# What do you use for monitoring the load?



## Belucci (Sep 29, 2014)

What do you use to monitor the load, find bottlenecks and know when it's time to upgrade?


----------



## jhadley (Sep 29, 2014)

ServerDensity / https://github.com/LoadingDeck/Monitoring depending on budget


----------



## Patrick (Sep 29, 2014)

Observium


----------



## MikroVPS (Sep 29, 2014)

Nagios + Munin


----------



## DomainBop (Sep 29, 2014)

Patrick said:


> Observium


That's one of the ones I use...

If the OP is installing CSF and doesn't want to install an external monitoring script like Observium, he could also use the build-in light load monitoring CSF/LFD provides

 



> Check the PT_LOAD_AVG minute Load Average (can be set to 1 5 or 15 and
> defaults to 5 if set otherwise) on the server every PT_LOAD seconds. If the
> 
> 
> ...


----------



## Munzy (Sep 29, 2014)

https://github.com/Munroenet/ServerStatus

uptime.munroenet.com


----------



## howardsl2 (Sep 30, 2014)

Cacti + Threshold plugin


----------



## BrianHarrison (Sep 30, 2014)

Nagios


----------



## nunim (Sep 30, 2014)

Observium, but Munin seems to be the most popular from what I've seen. I don't see Cacti too often anymore.


----------



## Geek (Sep 30, 2014)

Gas-X if I've had broccoli.

Sorry, the subject line sparked my inner ten year old.  Nagios and Munin haven't let me down yet.


----------



## Serveo (Sep 30, 2014)

Observium here also


----------



## Belucci (Sep 30, 2014)

DomainBop said:


> That's one of the ones I use...
> 
> If the OP is installing CSF and doesn't want to install an external monitoring script like Observium, he could also use the build-in light load monitoring CSF/LFD provides


That's actually very neat idea! I didn't know CSF does that as well! Omg they are great.


----------



## Darwin (Sep 30, 2014)

Munin, just because I'm lazy.


----------



## splitice (Sep 30, 2014)

Zabbix.

Although I use it for alot more than just monitoring load


----------



## tonyg (Sep 30, 2014)

monit (internal monitor)

+

xymon (remote monitor)


----------



## Roger (Sep 30, 2014)

Observium

Newrelic

...


----------



## Belucci (Oct 1, 2014)

ok Observium seems to be something of a leader here

will look it up, thanks


----------



## litespeedhost (Oct 4, 2014)

Yes because monitoring the load is most important part to get success


----------



## HH-Josh (Oct 7, 2014)

Observium here too!


----------



## NodeWest-Dan (Oct 7, 2014)

Datadog


----------



## Belucci (Oct 10, 2014)

I looked up Observium, haven't really looked at anyhing else except monin, but Observium looks amazing! So powerful, and so good graphs.

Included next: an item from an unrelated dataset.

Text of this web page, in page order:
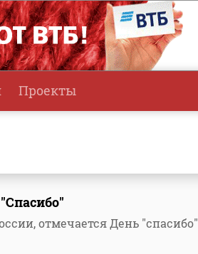
Проекты
отмечается День "спасибо"

Is there anything else close to it?


----------



## GigaboxHost (Dec 1, 2014)

Nagios


----------



## TierNet (Dec 1, 2014)

Nagios is pretty reliable and gives instant notifications, really makes it easy to monitor multiple servers from one portal.


----------



## Dylan (Dec 1, 2014)

I've stopped using self-hosted monitoring software. NewRelic is my go-to now. ServerDensity's pretty nice too.


----------



## MartinD (Dec 2, 2014)

Observium - it does everything you need and more... and you really can't beat it for pretty graphs!


----------



## SentinelTower (Dec 2, 2014)

We are using our own software (Sentinel Tower). We will say more about it when we will meet the requirements of the forum. In the meantime you can check our signature.


----------



## OpticServers (Dec 2, 2014)

Boundary (http://www.boundary.com/) Never needed to use anything else, it has worked perfectly for me... Pretty graphs and Notifications for High CPU or High RAM and outages..


----------



## NanoG6 (Dec 4, 2014)

NewRelic. They even give me cool data nerd t-shirt, twice.


----------